On one of my last few days in St. Petersburg, I took one of my last walks around my neighborhood, and something struck me. “If I ever get back here,” I thought, “this is what I’ll want to see first.” It may not make sense to anyone but me, but if I ever get the chance to return, my must-sees are not The Hermitage Museum or St. Isaac’s Cathedral. It’s Ploshad Truda — Labor Square — where I lived for more than five months. Each day in Russia was filled with some kind of novelty and learning experience, but the square where I lived was one constant. Each day I saw the same two stray dogs napping the day away. Each day I could expect new random objects to be left out on the sidewalk as either trash or freebies, from musical instruments, pairs of running shoes, kids’ toys, and once a pile of women’s swim suits. And each day, almost without a doubt, I stopped in at Gastronom 811 at Ploshad Truda #3, lovingly referred to simply as simply “Gastronom” by many a student, a 24-hour minimarket just down the street from my dormitory.
Gastronom was the site of my first purchase in Russia, the site of my first failure to communicate, and my trusty go-to lunch spot. By the end of my time in Petersburg, I knew each cashier’s personality, had memorized the prices of my usual purchases down to the ruble, and tried a number of different snacks not sold in stores back home in the States.

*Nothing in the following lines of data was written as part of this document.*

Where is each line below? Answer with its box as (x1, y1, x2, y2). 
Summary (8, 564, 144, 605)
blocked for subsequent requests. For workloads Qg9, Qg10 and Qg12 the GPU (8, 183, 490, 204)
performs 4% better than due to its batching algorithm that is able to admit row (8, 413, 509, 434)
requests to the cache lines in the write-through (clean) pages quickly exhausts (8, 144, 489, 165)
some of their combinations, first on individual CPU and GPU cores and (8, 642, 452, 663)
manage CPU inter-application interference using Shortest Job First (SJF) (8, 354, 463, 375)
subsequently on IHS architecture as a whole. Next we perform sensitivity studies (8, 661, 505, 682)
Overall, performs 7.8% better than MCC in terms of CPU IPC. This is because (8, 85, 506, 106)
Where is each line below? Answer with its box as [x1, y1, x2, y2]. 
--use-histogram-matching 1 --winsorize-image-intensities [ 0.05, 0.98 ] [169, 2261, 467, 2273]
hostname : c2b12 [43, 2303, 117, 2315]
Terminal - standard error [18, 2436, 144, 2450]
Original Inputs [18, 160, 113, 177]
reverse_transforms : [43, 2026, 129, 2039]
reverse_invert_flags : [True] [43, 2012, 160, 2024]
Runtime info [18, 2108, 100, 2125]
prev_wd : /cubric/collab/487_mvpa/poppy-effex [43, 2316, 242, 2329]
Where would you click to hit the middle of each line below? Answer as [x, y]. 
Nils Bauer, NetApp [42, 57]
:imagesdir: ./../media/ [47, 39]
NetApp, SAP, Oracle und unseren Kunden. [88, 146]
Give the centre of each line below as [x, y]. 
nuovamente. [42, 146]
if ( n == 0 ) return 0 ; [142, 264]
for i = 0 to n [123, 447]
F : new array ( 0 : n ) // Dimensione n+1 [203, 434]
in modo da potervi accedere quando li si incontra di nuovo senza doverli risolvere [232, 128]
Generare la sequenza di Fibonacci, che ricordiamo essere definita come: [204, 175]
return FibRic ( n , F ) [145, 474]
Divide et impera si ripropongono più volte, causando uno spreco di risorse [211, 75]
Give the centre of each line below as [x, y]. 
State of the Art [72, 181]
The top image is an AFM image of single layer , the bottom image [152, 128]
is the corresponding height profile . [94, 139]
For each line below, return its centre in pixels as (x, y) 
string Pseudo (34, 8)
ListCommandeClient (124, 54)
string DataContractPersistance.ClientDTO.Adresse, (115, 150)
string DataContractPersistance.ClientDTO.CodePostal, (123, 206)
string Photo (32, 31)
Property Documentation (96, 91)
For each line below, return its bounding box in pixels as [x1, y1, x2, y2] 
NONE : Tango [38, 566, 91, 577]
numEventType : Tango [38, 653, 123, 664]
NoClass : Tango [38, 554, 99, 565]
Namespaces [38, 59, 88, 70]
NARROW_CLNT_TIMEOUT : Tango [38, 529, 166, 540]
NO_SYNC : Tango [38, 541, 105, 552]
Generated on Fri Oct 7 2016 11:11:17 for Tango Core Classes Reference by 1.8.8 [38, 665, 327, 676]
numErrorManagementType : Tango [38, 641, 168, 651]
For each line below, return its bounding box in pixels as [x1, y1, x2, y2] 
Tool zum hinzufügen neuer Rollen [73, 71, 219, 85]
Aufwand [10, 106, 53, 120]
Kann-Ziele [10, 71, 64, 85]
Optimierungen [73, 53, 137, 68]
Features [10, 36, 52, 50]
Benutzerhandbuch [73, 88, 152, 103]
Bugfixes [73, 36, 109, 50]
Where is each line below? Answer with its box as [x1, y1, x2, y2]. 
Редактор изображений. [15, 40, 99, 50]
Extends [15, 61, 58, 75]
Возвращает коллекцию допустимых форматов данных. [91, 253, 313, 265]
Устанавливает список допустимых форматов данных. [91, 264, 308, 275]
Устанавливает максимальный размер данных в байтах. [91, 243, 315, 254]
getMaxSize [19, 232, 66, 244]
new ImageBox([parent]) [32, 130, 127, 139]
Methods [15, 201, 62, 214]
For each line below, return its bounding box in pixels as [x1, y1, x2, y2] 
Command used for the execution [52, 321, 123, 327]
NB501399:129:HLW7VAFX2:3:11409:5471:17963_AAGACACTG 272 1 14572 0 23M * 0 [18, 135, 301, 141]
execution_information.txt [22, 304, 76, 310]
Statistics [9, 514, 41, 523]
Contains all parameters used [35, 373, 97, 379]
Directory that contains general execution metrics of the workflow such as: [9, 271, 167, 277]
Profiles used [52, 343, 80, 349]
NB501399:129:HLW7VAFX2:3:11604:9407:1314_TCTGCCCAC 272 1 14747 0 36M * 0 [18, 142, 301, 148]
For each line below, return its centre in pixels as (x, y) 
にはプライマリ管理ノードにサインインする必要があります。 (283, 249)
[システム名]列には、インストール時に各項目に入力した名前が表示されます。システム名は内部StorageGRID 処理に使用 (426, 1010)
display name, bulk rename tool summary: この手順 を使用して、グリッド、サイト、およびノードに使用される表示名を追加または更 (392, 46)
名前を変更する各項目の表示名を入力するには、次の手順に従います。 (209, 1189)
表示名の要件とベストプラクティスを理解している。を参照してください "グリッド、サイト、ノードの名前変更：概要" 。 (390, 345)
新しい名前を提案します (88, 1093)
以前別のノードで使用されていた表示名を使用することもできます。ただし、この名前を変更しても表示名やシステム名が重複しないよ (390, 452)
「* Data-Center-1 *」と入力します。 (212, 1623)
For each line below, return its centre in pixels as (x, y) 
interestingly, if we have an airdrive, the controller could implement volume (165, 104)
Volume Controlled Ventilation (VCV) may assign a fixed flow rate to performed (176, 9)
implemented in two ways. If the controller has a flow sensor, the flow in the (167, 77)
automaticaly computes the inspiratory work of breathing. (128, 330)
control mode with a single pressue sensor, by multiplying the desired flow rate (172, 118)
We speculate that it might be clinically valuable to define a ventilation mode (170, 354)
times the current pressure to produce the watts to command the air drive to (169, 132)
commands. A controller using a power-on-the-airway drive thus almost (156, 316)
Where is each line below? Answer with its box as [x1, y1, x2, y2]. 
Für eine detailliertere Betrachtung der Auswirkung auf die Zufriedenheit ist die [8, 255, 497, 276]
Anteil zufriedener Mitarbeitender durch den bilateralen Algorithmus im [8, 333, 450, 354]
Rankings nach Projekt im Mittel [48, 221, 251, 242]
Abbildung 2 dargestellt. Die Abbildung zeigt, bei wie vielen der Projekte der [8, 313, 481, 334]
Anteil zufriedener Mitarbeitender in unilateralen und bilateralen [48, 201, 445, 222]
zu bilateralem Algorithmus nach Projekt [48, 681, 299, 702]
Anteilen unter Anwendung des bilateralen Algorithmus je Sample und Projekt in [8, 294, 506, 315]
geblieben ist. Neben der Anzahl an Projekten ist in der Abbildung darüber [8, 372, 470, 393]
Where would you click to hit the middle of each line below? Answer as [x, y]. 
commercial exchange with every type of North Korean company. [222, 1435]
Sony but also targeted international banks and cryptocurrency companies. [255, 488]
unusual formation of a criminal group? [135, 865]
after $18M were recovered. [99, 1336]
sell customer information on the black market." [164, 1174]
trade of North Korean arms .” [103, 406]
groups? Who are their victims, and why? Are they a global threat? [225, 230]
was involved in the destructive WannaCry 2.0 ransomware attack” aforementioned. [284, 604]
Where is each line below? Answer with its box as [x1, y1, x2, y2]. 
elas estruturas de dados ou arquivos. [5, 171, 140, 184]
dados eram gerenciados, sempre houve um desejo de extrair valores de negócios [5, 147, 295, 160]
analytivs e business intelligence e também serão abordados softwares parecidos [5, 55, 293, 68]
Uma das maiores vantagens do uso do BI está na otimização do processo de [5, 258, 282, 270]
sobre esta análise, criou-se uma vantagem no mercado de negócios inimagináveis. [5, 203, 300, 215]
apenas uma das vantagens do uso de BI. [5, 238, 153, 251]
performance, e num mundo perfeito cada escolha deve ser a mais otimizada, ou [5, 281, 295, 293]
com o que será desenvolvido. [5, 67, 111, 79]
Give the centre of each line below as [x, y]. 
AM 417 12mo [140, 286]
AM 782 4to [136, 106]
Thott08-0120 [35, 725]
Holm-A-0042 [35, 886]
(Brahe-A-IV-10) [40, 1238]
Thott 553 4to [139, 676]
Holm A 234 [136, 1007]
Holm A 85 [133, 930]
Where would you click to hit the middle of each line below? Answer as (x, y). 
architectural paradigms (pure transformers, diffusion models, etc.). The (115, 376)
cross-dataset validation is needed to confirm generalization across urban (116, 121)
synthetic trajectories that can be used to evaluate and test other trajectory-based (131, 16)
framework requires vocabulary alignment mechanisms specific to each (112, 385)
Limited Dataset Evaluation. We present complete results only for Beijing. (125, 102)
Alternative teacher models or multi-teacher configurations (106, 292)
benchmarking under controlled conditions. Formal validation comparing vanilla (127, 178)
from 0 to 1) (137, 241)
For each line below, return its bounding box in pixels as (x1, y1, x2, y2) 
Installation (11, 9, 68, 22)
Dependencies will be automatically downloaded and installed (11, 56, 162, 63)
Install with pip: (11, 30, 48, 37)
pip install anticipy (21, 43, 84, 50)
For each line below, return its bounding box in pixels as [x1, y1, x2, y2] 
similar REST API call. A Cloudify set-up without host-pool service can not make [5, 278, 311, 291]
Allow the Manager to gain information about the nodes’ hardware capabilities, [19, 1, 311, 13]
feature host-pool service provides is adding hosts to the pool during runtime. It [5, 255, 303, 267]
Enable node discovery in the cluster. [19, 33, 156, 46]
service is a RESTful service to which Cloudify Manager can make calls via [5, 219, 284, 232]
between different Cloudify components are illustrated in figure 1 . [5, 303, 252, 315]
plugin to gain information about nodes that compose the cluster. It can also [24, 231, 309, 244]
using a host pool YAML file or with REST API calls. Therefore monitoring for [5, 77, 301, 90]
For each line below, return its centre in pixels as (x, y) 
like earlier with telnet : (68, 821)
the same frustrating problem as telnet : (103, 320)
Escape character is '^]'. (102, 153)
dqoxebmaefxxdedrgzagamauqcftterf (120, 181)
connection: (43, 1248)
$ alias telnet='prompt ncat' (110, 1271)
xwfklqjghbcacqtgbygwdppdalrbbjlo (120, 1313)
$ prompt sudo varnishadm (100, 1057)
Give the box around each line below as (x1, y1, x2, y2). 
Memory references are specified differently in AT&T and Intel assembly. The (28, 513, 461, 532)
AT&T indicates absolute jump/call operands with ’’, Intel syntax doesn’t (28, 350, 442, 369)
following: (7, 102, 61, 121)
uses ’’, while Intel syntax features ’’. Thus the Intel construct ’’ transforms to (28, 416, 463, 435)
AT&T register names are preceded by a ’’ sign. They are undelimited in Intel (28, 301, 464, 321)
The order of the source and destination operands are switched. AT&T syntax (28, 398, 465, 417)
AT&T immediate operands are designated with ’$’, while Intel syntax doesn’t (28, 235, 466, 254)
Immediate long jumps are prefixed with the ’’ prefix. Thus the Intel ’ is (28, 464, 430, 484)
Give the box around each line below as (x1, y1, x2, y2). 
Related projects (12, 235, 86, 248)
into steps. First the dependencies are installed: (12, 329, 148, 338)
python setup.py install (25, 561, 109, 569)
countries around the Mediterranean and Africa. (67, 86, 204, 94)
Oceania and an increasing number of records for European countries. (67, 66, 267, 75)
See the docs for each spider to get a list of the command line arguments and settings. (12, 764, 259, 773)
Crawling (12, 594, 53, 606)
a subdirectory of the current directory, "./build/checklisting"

As an homage to my second home in Russia, here is a list of the foods from Gastronom that I’ll miss the most (though I won’t miss them quite as much as I’ll miss the night manager who would do a jig with me to the Russian pop music playing overhead as I waited in line, but that’s another story).
1. Kholodets flavored chips
You can probably glean a thing or two about the favorite foods and flavors of a country by checking out its potato chip flavors. In the US, you can eat chips flavored like chicken and waffles, Sriracha hot sauce, or garlic cheesy bread. At Gastronom, you’ll find classics like kholodets, shimp, and hunter’s sausage. Once while waiting in a particularly slow line, I got stuck with nothing to look at but the chip rack, and noticed a less prominent flavor tucked away. Холодец с хреном, the package read. I had no idea what that was. On each bag of chips, the flavor is illustrated by, say, a bundle of green onion next to a bowl of sour cream, clearly communicating what the flavor is even if there’s a written language barrier. I certainly hadn’t seen this flavor in the US, and nothing about the illustration was helping me determine what Холодец or хрен could be. The image depicted what looked like a transparent brick with shredded meat on the bottom next to a bowl of ambiguous white matter. Naturally, I decided to give it a try. I got back home, opened the bag and found I actually liked the flavor. A quick Yandex search taught me that I was eating chips flavored like meat jelly and horseradish. My munching became slow and cautious as I continued to read about xолодец. According to my research, it’s served as an appetizer or as a party dish for celebrations and holidays. Typically, the meat at the bottom is pork or beef, boiled along with carrots, onions, and various seasonings. The broth — which is poured on top of the boiled beef and then refrigerated together to form the jelly — can be made from the water the meat was boiled in, or from boiled chicken or pigs feet. It’s served cold and to be topped with a wash of horseradish or mustard. You can attempt to make some kholodets yourself with this recipe, or take the easy way out and grab a bag of chips while in St. Petersburg for around 30 rubles.
2. Hazelnut candy
In one moment of weakness, I reached for a familiar Snicker’s bar at Gastronom, having missed the mix of peanuts, chocolate, and caramel in my favorite candy bar. The first, much anticipated bite was a major disappointment. It tasted funny. I checked the expiration date, but it checked out. Then I took a closer look at the wrapper — I had mistakenly bought a Snickers “edition” made with hazelnuts! While I didn’t like the taste at the time, hazelnuts grew on me, and it’s a good thing they did. According to research I read the other day prepared by the United States Department of Agriculture, nut consumption in Russia has risen steadily since 2005, in line with rising incomes. Russia itself is limited to production of pine nuts, and therefore imports other popular tree nuts, including hazelnuts from Turkey, almonds from California, and pistachios from Iran. The study says that 40 percent of these imported nuts go straight into snack production. That’s no surprise to me, as nuts, hazelnuts in particular, seemed to come in snacks of every stripe. Cookies, ice cream, and granola bars seemed to embrace hazelnuts the way almonds are in the States. In the candy aisle, hazelnuts reigned supreme. I soon came to prefer them over even almonds, a chief export of my home state! The locals, like myself, seemed to be helpless against the allure of a chocolate bar with hazelnuts. I once watched a babushka clear out a selection of chocolate-covered hazelnut bites at Gastronom, picking bag by bag off the rack and plopping them in her basket before I could grab one for myself. Thinking back, I should have done the same thing before I left Russia so I could have a stash instead of a distant, albeit tasty memory. My favorite, the basic chocolate candy bar with hazelnuts, had cheap versions of around 45 rubles.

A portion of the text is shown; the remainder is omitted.